-- DIRECTIONS --
For this exercise, reproduce only the lines from the one holding "For each line below, return its bounding" through the final line of the data below, exactly, and omit pictures.

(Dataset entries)

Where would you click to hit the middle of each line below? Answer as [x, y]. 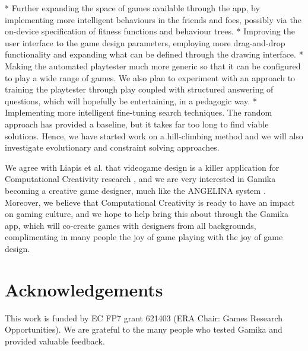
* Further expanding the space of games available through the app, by [132, 8]
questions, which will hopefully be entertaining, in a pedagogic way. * [131, 100]
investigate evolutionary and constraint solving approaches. [112, 147]
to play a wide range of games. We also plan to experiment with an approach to [150, 77]
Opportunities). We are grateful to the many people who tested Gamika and [144, 329]
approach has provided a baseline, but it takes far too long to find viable [137, 124]
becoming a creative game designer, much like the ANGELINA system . [135, 190]
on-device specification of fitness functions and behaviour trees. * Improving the [150, 31]
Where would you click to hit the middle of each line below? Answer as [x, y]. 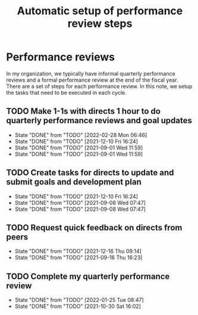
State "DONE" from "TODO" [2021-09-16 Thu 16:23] [78, 258]
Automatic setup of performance [100, 11]
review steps [100, 24]
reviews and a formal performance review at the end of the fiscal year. [92, 80]
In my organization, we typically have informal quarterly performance [91, 73]
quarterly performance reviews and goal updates [99, 121]
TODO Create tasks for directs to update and [90, 173]
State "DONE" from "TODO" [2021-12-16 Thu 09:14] [78, 251]
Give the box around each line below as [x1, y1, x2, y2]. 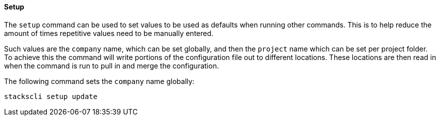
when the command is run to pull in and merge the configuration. [4, 61, 219, 70]
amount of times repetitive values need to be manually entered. [4, 28, 213, 37]
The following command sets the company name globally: [4, 76, 195, 85]
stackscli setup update [4, 92, 98, 100]
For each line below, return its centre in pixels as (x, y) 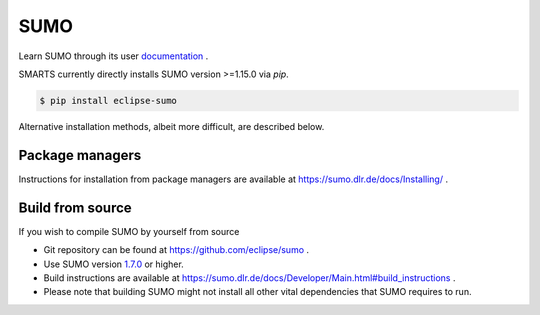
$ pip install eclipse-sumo (108, 100)
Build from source (75, 207)
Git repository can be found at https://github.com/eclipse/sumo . (176, 250)
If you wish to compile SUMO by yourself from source (129, 231)
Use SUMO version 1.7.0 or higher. (113, 264)
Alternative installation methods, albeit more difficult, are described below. (171, 126)
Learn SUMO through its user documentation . (113, 56)
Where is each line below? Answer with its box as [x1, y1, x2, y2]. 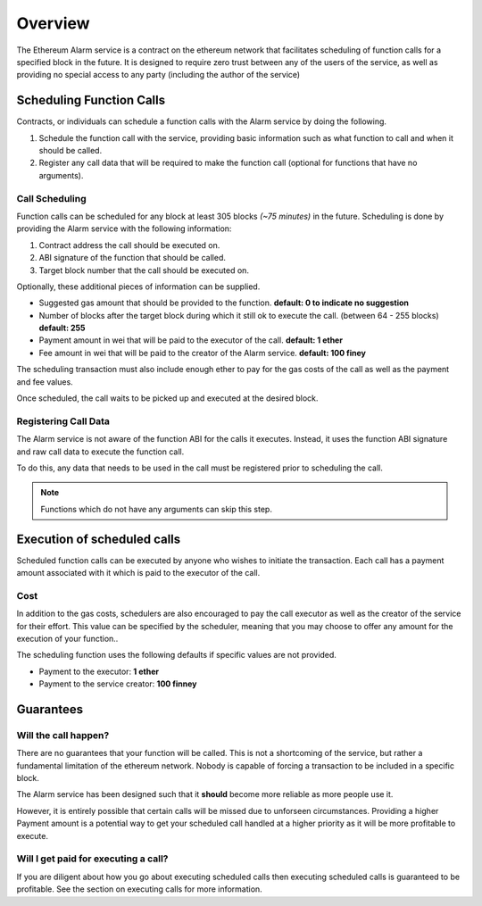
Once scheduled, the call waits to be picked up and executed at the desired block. [16, 393, 319, 403]
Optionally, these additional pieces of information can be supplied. [16, 281, 261, 292]
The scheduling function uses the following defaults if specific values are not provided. [16, 650, 337, 661]
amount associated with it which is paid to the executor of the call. [16, 568, 261, 578]
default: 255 [38, 322, 86, 334]
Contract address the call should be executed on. [38, 239, 220, 250]
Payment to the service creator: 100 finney [38, 678, 197, 689]
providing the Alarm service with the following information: [16, 223, 232, 234]
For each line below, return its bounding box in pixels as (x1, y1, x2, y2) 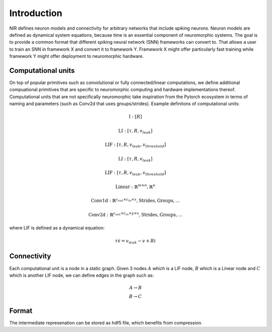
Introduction (9, 8, 62, 19)
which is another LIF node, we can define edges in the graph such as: (9, 272, 154, 278)
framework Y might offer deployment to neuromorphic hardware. (9, 53, 144, 59)
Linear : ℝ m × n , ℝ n (115, 183, 156, 190)
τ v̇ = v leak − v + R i (115, 238, 156, 245)
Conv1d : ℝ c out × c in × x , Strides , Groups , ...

-- REPLY --
For each line below, return its bounding box in pixels as (x1, y1, x2, y2) 
Introduction (9, 8, 62, 19)
which is another LIF node, we can define edges in the graph such as: (9, 272, 154, 278)
framework Y might offer deployment to neuromorphic hardware. (9, 53, 144, 59)
Linear : ℝ m × n , ℝ n (115, 183, 156, 190)
τ v̇ = v leak − v + R i (115, 238, 156, 245)
Conv1d : ℝ c out × c in × x , Strides , Groups , ...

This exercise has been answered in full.